Get the book mentioned in the previous post. I've never seen it, but it seems to be the one people like, judging by how often it's mentioned.

These are the basics I use for my gearcutting. 

Diametral Pitch, what we usually just call "pitch". You need to now this in order to size your gears for your projects. Different pitches produce different sized gears for a given tooth count. All gears in a train have to be the same pitch to mesh. Common pitches are 16, 24, 32, 48, 64, and there are lots of others. The smaller the pitch number, the larger the teeth on the gear will be. 

The pitch of a gear is a constant, so you can't just pick some random diameter and decide to put a certain number of teeth on it. The pitch and number of teeth you need for a given gear will dictate the diameter of the gear. What that means in real life is that when you design an engine, you don't get to pick the distance between things like a camshaft and a crankshaft. The gears will determine that distance, and you design around it.

To get a smaller or larger gear for a given amount of teeth, you choose a pitch that fits. You don't always get to pick your exact diameter. You pick the pitch that most closely matches the diameter you need. All other gears in that train have to be the same pitch.

Some examples;
Say you want two gears, one about 1/2" diameter with 20 teeth, and one about 1" diameter with 40 teeth.
If you choose 24 pitch for your gears, you won't even get close. 
A 24 pitch gear with 20 teeth will be .916", and you can't change it. A 24 pitch gear with 40 teeth will be 1.75".

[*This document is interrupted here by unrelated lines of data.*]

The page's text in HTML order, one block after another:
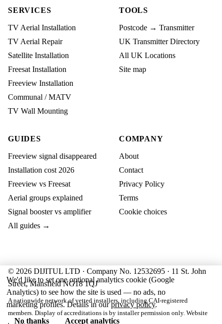
SERVICES
TV Aerial Installation
TV Aerial Repair
Satellite Installation
Freesat Installation
Freeview Installation
Communal / MATV
TV Wall Mounting
TOOLS
Postcode → Transmitter
UK Transmitter Directory
All UK Locations
Site map
GUIDES
Freeview signal disappeared
Installation cost 2026
Freeview vs Freesat
Aerial groups explained
Signal booster vs amplifier
All guides →
COMPANY
About
Contact
Privacy Policy
Terms
Cookie choices
© 2026 DIJITUL LTD · Company No. 12532695 · 11 St. John
Street, Mansfield NG18 1QJ
A nationwide network of vetted installers, including CAI-registered
members. Display of accreditations is by installer permission only. Website
We'd like to set one optional analytics cookie (Google
Analytics) to see how the site is used — no ads, no
marketing profiles. Details in ourprivacy policy.
No thanks
Accept analytics
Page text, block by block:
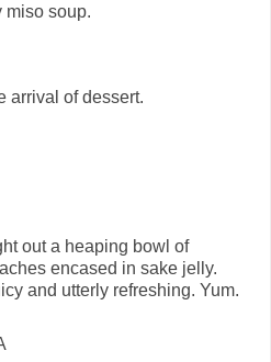
miso soup.
arrival of dessert.
out a heaping bowl of
encased in sake jelly.
and utterly refreshing. Yum.
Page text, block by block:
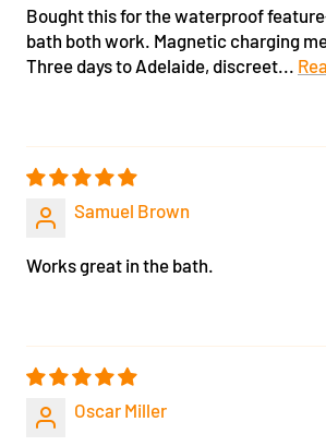
Bought this for the waterproof
bath both work. Magnetic charging
Three days to Adelaide, discreet...
Samuel Brown
Works great in the bath.
Oscar Miller
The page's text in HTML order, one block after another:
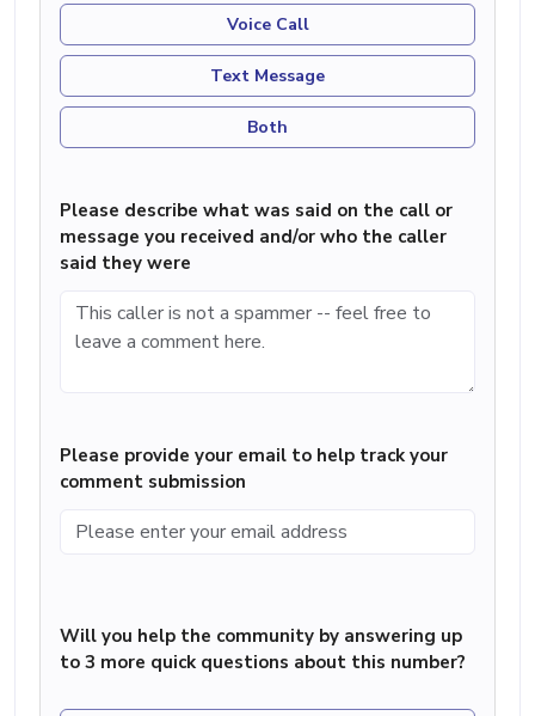
Voice Call
Text Message
Both
Please describe what was said on the call or
message you received and/or who the caller
said they were
Please provide your email to help track your
comment submission
Will you help the community by answering up
to 3 more quick questions about this number?
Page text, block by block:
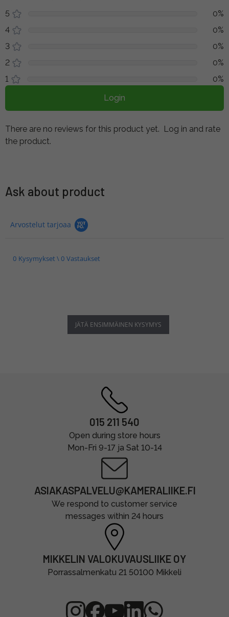
5
0%
4
0%
3
0%
2
0%
1
0%
Login
There are no reviews for this product yet. Log in and rate
the product.
Ask about product
Arvostelut tarjoaa
0 Kysymykset \ 0 Vastaukset
JÄTÄ ENSIMMÄINEN KYSYMYS
015 211 540
Open during store hours
Mon-Fri 9-17 ja Sat 10-14
ASIAKASPALVELU@KAMERALIIKE.FI
We respond to customer service
messages within 24 hours
MIKKELIN VALOKUVAUSLIIKE OY
Porrassalmenkatu 21 50100 Mikkeli
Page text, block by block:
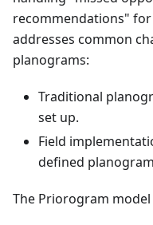
recommendations"
addresses common
planograms:
Traditional
set up.
Field
defined
The Priorogram
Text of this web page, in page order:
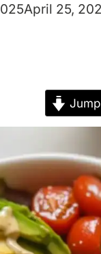
April 25,
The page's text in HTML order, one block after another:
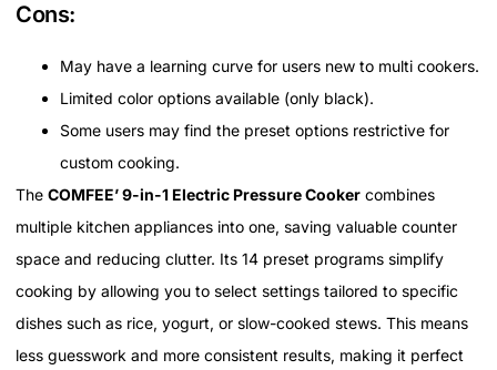
Cons:
May have a learning curve for users new to multi cookers.
Limited color options available (only black).
Some users may find the preset options restrictive for
custom cooking.
The COMFEE’ 9-in-1 Electric Pressure Cooker combines
multiple kitchen appliances into one, saving valuable counter
space and reducing clutter. Its 14 preset programs simplify
cooking by allowing you to select settings tailored to specific
dishes such as rice, yogurt, or slow-cooked stews. This means
less guesswork and more consistent results, making it perfect
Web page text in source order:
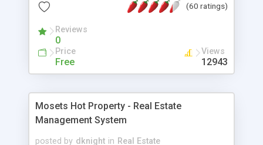
resources on site.
(60 ratings)
Reviews
0
Price
Free
Views
12943
Mosets Hot Property - Real Estate
Management System
posted by dknight in Real Estate
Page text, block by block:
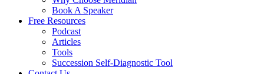
Book A Speaker
Free Resources
Podcast
Articles
Tools
Succession Self-Diagnostic Tool
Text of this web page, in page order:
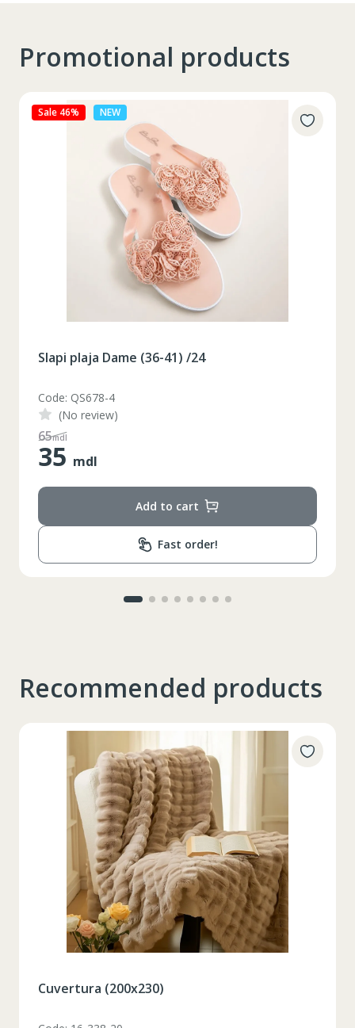
Promotional products
Sale 27% NEW
Slapi plaja Dame (36-41) /24
Code: QS678-3
(No review)
48mdl
35 mdl
Add to cart
Fast order!
Recommended products
Set pahare vin rosu 6 pcs / 490 ml
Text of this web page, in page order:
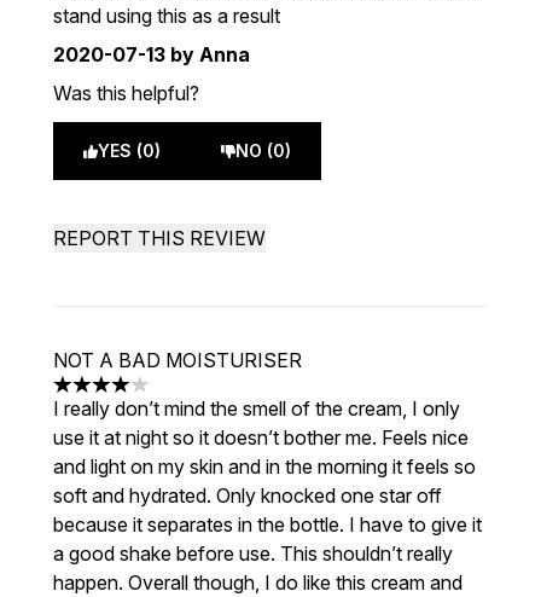
stand using this as a result
2020-07-13 by Anna
Was this helpful?
YES (0) NO (0)
REPORT THIS REVIEW
NOT A BAD MOISTURISER
4 stars out of a maximum of 5
I really don’t mind the smell of the cream, I only
use it at night so it doesn’t bother me. Feels nice
and light on my skin and in the morning it feels so
soft and hydrated. Only knocked one star off
because it separates in the bottle. I have to give it
a good shake before use. This shouldn’t really
happen. Overall though, I do like this cream and
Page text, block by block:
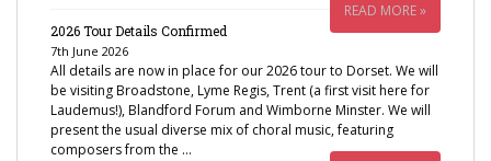
READ MORE »
2026 Tour Details Confirmed
7th June 2026
All details are now in place for our 2026 tour to Dorset. We will
be visiting Broadstone, Lyme Regis, Trent (a first visit here for
Laudemus!), Blandford Forum and Wimborne Minster. We will
present the usual diverse mix of choral music, featuring
composers from the …

So, to get closer to the size you want, to go to a higher pitch, which will make the teeth smaller, reducing the size of the gear for the same amount of teeth.
If you choose a 32 pitch, the 20 tooth gear will now be .687" diameter and the 40 tooth gear will be 1.312".  The gears are getting smaller, but still have the same amount of teeth because you are changing the pitch.

There are other pitch numbers you might try, to see if they give you the exact diameter of gear you want, but it usually doesn't work out that way. You just have to pick what is close, and build your project around those measurements where they are concerned.

To figure out what the diameter of a gear will be for a given pitch and fixed tooth count, use this simple equation.

Diameter = Number of teeth, plus two, divided by the diametral pitch (DP, or pitch)
For a 40 tooth gear with a 24 pitch it looks like this:
40T+2/24DP = 1.75"

You can use that to find out how large your gear blank needs to be so when you cut the appropriate number of teeth on it, they will come out spaced exactly right. No left over spaces, or half teeth, etc.

To figure how deep to run your cutting tool into the gear blank when cutting teeth, use the constant of 2.157. Divide the gear pitch into that number and it will give you the depth of cut for gears of that particular pitch.

Learning to make your own cutters may well prove worth your while, once you've seen what follows.

Each pitch of gear takes a different size of cutter, of course, since different pitch means different sized teeth. The big deal about this comes from the fact that a cutter is not only unable to cut any pitch other than what it was designed for, but that it will only cut a certain tooth count range on a gear. To be able to cut all the gear sizes in one gear pitch, such as 24DP, you need eight cutters. If you want to cut 32 pitch gears, none of your 24DP cutters will work, and you will need another set of eight cutters to cut 32DP. It can add up quick.

The cutters are made to cut a certain range of tooth numbers. A 24DP no. 8 cutter will only cut 12 or 13 tooth gears. If you want to cut 14 to 16 teeth of that same pitch, you have to buy another cutter. If you buy a whole set of eight, you can cut from just a few teeth, (12, I think) to as many as you want. But only in that one pitch, unless you buy another set.

You have an RT, so you can divide a circle into any number of teeth you want, for cutting your gears. Make sure you know before hand what all the different settings on the RT should be for all the tooth locations on the gear, before you start. Work it out on paper, and keep a list of subsequent settings near the mill as you cut.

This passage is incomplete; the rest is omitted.